The Oregon Dunes National Recreation Area is home to a truly unique and enormous collection of sand. In fact, this is the largest area of coastal dunes on the continent. Time and the elements diligently work to heap, scour, and remodel nearly 32,000 acres of dunes that stretch lengthwise for 40 miles between Florence and Coos Bay. The John Dellenback Trail (named for Oregon’s U.S. Representative who was instrumental in getting the Oregon Dunes National Recreation Area established in 1972) is a fantastic way to get into this area. While it may look like a 2.5-mile walk to the beach on paper, the reality is much more challenging and fascinating. Though wayfinding along the John Dellenbeck Trail is easy in good conditions, it would be very difficult, if not impossible, to stick to the route using only the trial markers when the notorious coastal fog rolls in. Be sure to pack a compass or a GPS with your extra layers. Walking on the sand will, of course, take extra time and effort. A quick clip may get the one way done in an hour, but allocate more time to really lose yourself in this strange and wonderful place.
South Slough Loop
Rhodes Marsh on the South Slough Loop hike. Photo by Denis LeBlanc.
In 1974 the South Slough became the first of what today is a network of 28 National Estuarine Research Reserves under the auspices of the National Oceanographic and Atmospheric Agency. Primarily set aside as a research location to advance the preservation of estuary environments, it is available today as a recreational and educational resource that everyone can enjoy. A great loop to explore much of the reserve involves taking the North Creek Trail from the Interpretive Center and following it all the way to the slough (1.5 miles), then after exploring the Sloughside Marsh and overlooks, taking the Railroad Trail south to the lower parking area and returning to the Interpretive Center via the road or the Middle Creek Trail. Total distance is about 3 miles.
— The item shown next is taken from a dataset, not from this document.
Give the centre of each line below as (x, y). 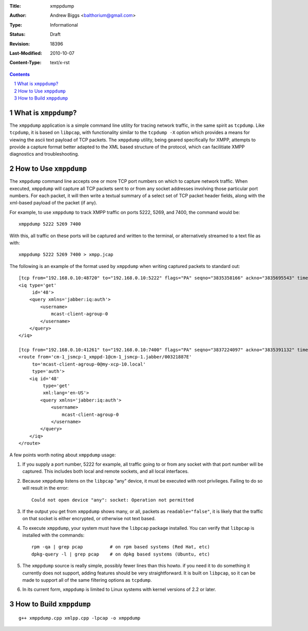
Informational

A profound concept originally envisioned by governor Oswald West, in 1967 the Oregon legislature ultimately realized his vision of making the entire Oregon Coast forever open to the public in a piece of landmark legislation titled the Oregon Beach Bill, officially making all 363 miles public land. "The People's Coast" is truly a one-of-a-kind coastline, a unique blend of mountains and rocky stacks, towering old growth forests, marine sanctuaries, tide pools and kelp forests, charming towns, historic fishing communities, world-class golfing, breweries, and simply jaw-dropping scenic beaches. We encourage you to plan your next trip at visittheoregoncoast.com or by calling (541) 574-2679.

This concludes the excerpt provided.